Quadradinhos de maracujá: a cara da minha infância.

Ontem bateu saudade de um gostinho da infância lá em Belém do Pará: Quadradinhos de maracujá. Hoje estou escrevendo essa postagem me deliciando com uns um. Se você também morre de saudade de sabores e aromas familiares e eles são difíceis de encontrar onde você está, arrisque-se na cozinha afetiva! Afinal, a vida seria muito insossa se não fossem os nossos erros e tentativas, não seria?

18 de fev. de 2015

Começar de novo

Leiden, nosso primeiro pouso na Holanda.

Mais um país, mais um idioma, mais um sistema de hábitos e costumes para aprender.
Apesar do entusiasmo que me move e da plena consciência de que estou onde estou por fruto das minhas escolhas, confesso que ando com uma certa preguiça para recomeçar. Deixem-me explicar um pouco o meu percurso até aqui para vocês entenderem o porquê.

No Brasil, eu morei em Belém do Pará (onde nasci), em Manaus, Fortaleza e Rio de Janeiro. Em 2007, cruzei o Oceano Atlântico e mudei por amor para o Porto, Portugal. Já estava plenamente adaptada lá quando meu marido foi contratado por uma empresa Holandesa e, aos 38 anos, mais uma vez, eu encaixotei a vida e nos mudamos para o país das tulipas e dos moinhos.

A mudança de hábitos e de estilo de vida entre as cidades do Brasil foi sutil, mas não deixou de ser um recomeço em cada lugar: novas amizades, empregos, sotaques, culinária, clima, novas ruas e novos caminhos para aprender. Eu costumava dizer para mim mesma sempre que me perdia em algum lugar "calma, daqui a um tempo tu já vais estar pegando atalhos por essas mesmas ruas..." (O Tempo, sempre o bom e velho Tempo para nos remediar.)

Em 2007, quando cheguei ao Porto.
Em 2007, quando cheguei no Porto.
Como se pode imaginar, a mudança para Portugal exigiu muito mais de mim, mas mesmo assim, não se compara com os obstáculos que enfrento para me adaptar à vida na Holanda. Em Portugal, eu falava o meu idioma, bastou fazer uns ajustes no vocabulário e pronto. A arquitetura, a culinária, os hábitos e as relações sociais eram-me bastante familiares. Aqui na Holanda, basicamente só "o branco do olho" é igual. Estamos aqui há um pouco mais 2 anos e, apesar de todos os encantos e da qualidade de vida desse país, eu ainda não consigo senti-lo como "meu".

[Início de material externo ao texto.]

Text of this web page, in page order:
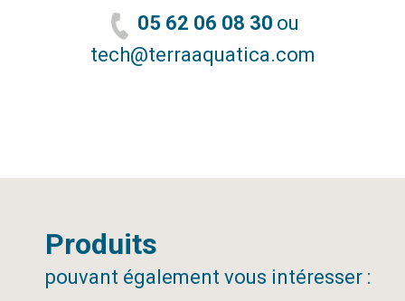
05 62 06 08 30 ou
tech@terraaquatica.com
Produits
pouvant également vous intéresser :
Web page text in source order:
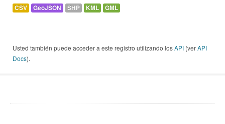
CSV GeoJSON SHP KML GML
Usted también puede acceder a este registro utilizando losAPI (verAPI
Docs).
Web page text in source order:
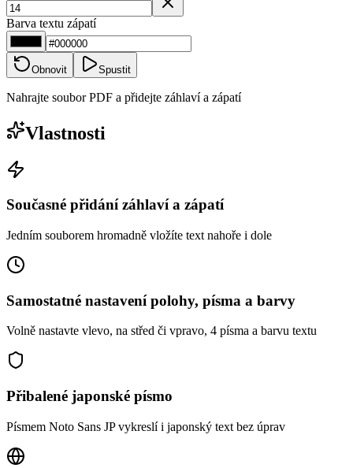
Barva textu zápatí
Obnovit Spustit
Nahrajte soubor PDF a přidejte záhlaví a zápatí
Vlastnosti
Současné přidání záhlaví a zápatí
Jedním souborem hromadně vložíte text nahoře i dole
Samostatné nastavení polohy, písma a barvy
Volně nastavte vlevo, na střed či vpravo, 4 písma a barvu textu
Přibalené japonské písmo
Písmem Noto Sans JP vykreslí i japonský text bez úprav
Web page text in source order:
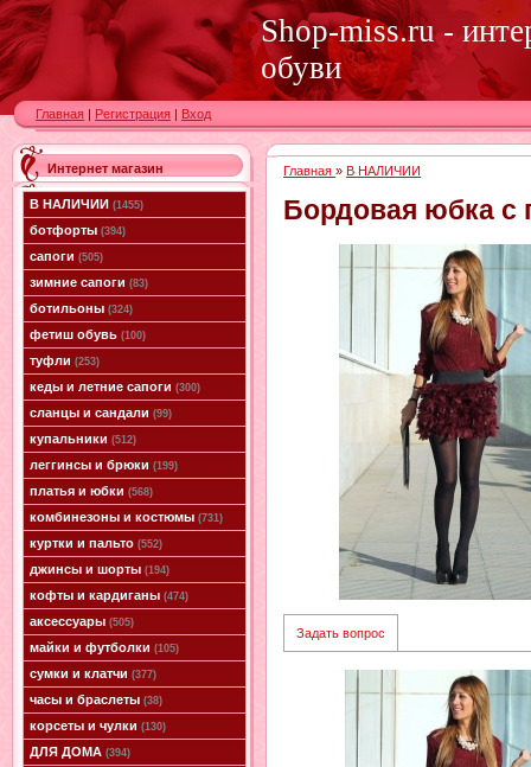
Shop-miss.ru -
обуви
Главная | Регистрация | Вход
Интернет магазин
В НАЛИЧИИ (1455)
ботфорты (394)
сапоги (505)
зимние сапоги (83)
ботильоны (324)
фетиш обувь (100)
туфли (253)
кеды и летние сапоги (300)
сланцы и сандали (99)
купальники (512)
леггинсы и брюки (199)
платья и юбки (568)
комбинезоны и костюмы (731)
куртки и пальто (552)
джинсы и шорты (194)
кофты и кардиганы (474)
аксессуары (505)
майки и футболки (105)
сумки и клатчи (377)
часы и браслеты (38)
корсеты и чулки (130)
ДЛЯ ДОМА (394)
Главная » В НАЛИЧИИ
Бордовая юбка с
Задать вопрос
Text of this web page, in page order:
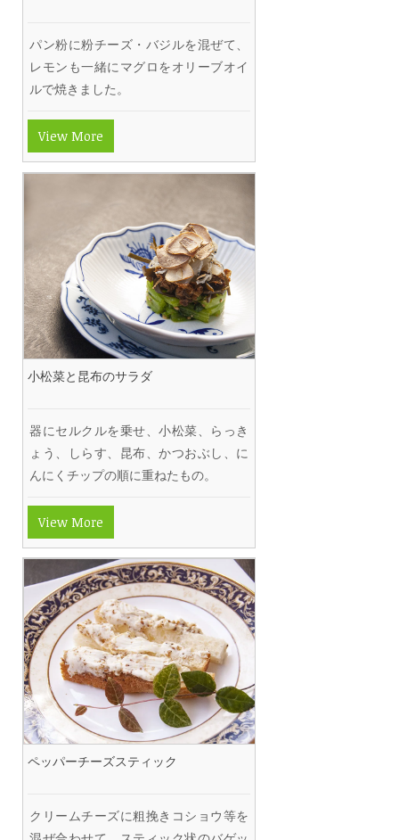
パン粉に粉チーズ・バジルを混ぜて、
レモンも一緒にマグロをオリーブオイ
ルで焼きました。
View More
小松菜と昆布のサラダ
器にセルクルを乗せ、小松菜、らっき
ょう、しらす、昆布、かつおぶし、に
んにくチップの順に重ねたもの。
View More
ペッパーチーズスティック
クリームチーズに粗挽きコショウ等を
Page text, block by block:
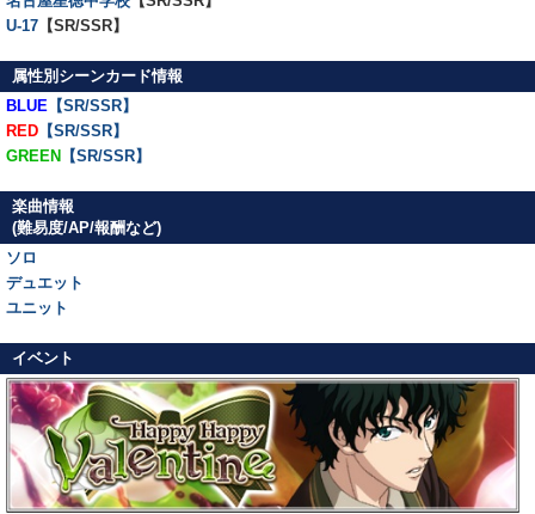
U-17 【SR/SSR】
属性別シーンカード情報
BLUE 【SR/SSR】
RED 【SR/SSR】
GREEN 【SR/SSR】
楽曲情報
(難易度/AP/報酬など)
ソロ
デュエット
ユニット
イベント
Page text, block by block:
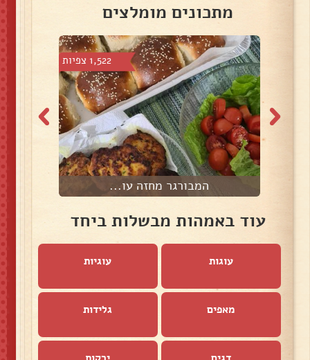
מתכונים מומלצים
1,522 צפיות
המבורגר מחזה עו...
עוד באמהות מבשלות ביחד
עוגות עוגיות
מאפים גלידות
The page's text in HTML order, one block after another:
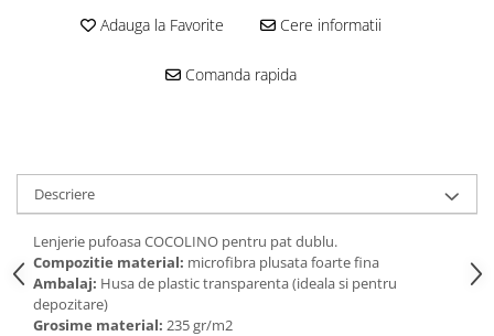
Adauga la Favorite Cere informatii
Comanda rapida
Descriere
Lenjerie pufoasa COCOLINO pentru pat dublu.
Compozitie material: microfibra plusata foarte fina
Ambalaj: Husa de plastic transparenta (ideala si pentru
depozitare)
Grosime material: 235 gr/m2
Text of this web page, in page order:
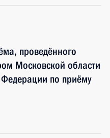
проведённого
Московской области
по приёму
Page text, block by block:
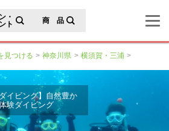
・
ト
商 品
見つける 神奈川県 横須賀・三浦
イビング】自然豊か
験ダイビング
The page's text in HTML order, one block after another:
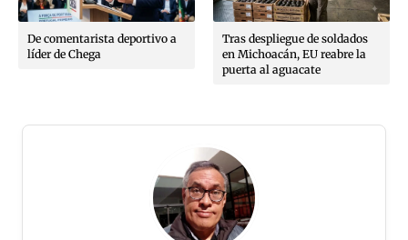
De comentarista deportivo a
líder de Chega
Tras despliegue de soldados
en Michoacán, EU reabre la
puerta al aguacate
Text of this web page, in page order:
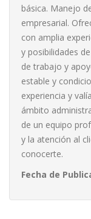
básica. Manejo
empresarial.
con amplia
y posibilidades
de trabajo y
estable y
experiencia y
ámbito
de un equipo
y la atención al
conocerte.
Fecha de
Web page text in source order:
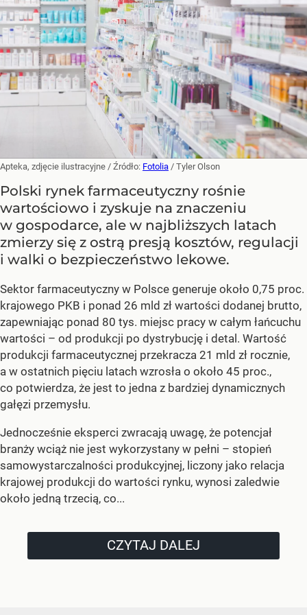
Apteka, zdjęcie ilustracyjne / Źródło: Fotolia / Tyler Olson
Polski rynek farmaceutyczny rośnie
wartościowo i zyskuje na znaczeniu
w gospodarce, ale w najbliższych latach
zmierzy się z ostrą presją kosztów, regulacji
i walki o bezpieczeństwo lekowe.
Sektor farmaceutyczny w Polsce generuje około 0,75 proc.
krajowego PKB i ponad 26 mld zł wartości dodanej brutto,
zapewniając ponad 80 tys. miejsc pracy w całym łańcuchu
wartości – od produkcji po dystrybucję i detal. Wartość
produkcji farmaceutycznej przekracza 21 mld zł rocznie,
a w ostatnich pięciu latach wzrosła o około 45 proc.,
co potwierdza, że jest to jedna z bardziej dynamicznych
gałęzi przemysłu.
Jednocześnie eksperci zwracają uwagę, że potencjał
branży wciąż nie jest wykorzystany w pełni – stopień
samowystarczalności produkcyjnej, liczony jako relacja
krajowej produkcji do wartości rynku, wynosi zaledwie
około jedną trzecią, co...
CZYTAJ DALEJ
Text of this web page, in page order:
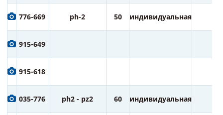
776-669 ph-2 50 индивидуальная
915-649
915-618
035-776 ph2 - pz2 60 индивидуальная
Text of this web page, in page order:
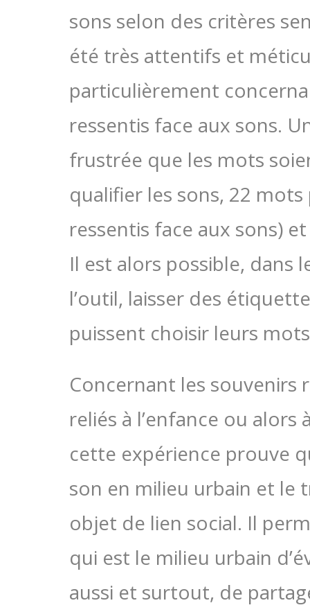
sons selon des critères
été très attentifs et
particulièrement
ressentis face aux sons.
frustrée que les mots
qualifier les sons, 22
ressentis face aux sons)
Il est alors possible, dans
l’outil, laisser des
puissent choisir leurs
Concernant les souvenirs
reliés à l’enfance ou
cette expérience prouve
son en milieu urbain et le
objet de lien social. Il
qui est le milieu urbain
aussi et surtout, de
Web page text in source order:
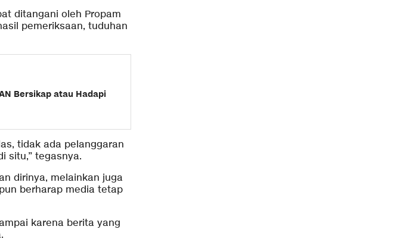
ditangani oleh Propam
pemeriksaan, tuduhan
Bersikap atau Hadapi
tidak ada pelanggaran
situ,” tegasnya.
dirinya, melainkan juga
berharap media tetap
karena berita yang
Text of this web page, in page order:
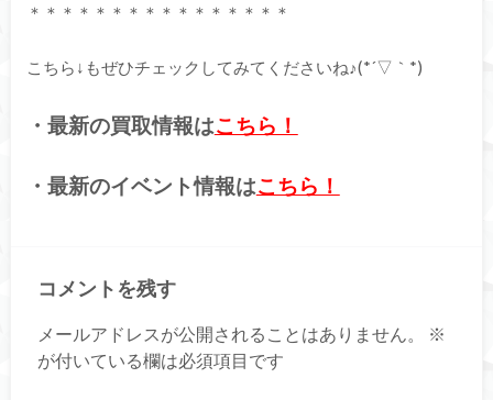
＊＊＊＊＊＊＊＊＊＊＊＊＊＊＊＊
こちら↓もぜひチェックしてみてくださいね♪(*´▽｀*)
・最新の買取情報はこちら！
・最新のイベント情報はこちら！
コメントを残す
メールアドレスが公開されることはありません。
※
が付いている欄は必須項目です
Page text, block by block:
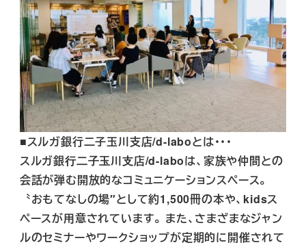
■スルガ銀行二子玉川支店/d-laboとは・・・
スルガ銀⾏⼆⼦⽟川⽀店/d-laboは、家族や仲間との
会話が弾む開放的なコミュニケーションスペース。
〝おもてなしの場″として約1,500冊の本や、kidsス
ペースが用意されています。 また、さまざまなジャン
ルのセミナーやワークショップが定期的に開催されて

Há vários blogues inspiradores que dão dicas de turismo ou de como viver na Holanda (os que eu sigo estão no meu perfil aqui do blogue), todos eles partem da experiência pessoal de seus autores. Cada um sabe a dor e a delícia da sua vida de imigrante e no Por falar em saudade eu vou compartilhar as minhas histórias, descobertas, venturas e desventuras.

Para os amigos que possam estar se perguntando "mas o nome do blogue não era Van Blog?": era, mas eu não estava me identificando com aquele nome e andei meio sem motivação para escrever. 2015 me trouxe uma nova energia e está sendo um ano de recomeços. "Por falar em saudade" tem muito mais a ver comigo.

E você? Está recomeçando a vida em um novo lugar ou mesmo sem sair do lugar? Vamos trocando figurinhas nos comentários. ;-)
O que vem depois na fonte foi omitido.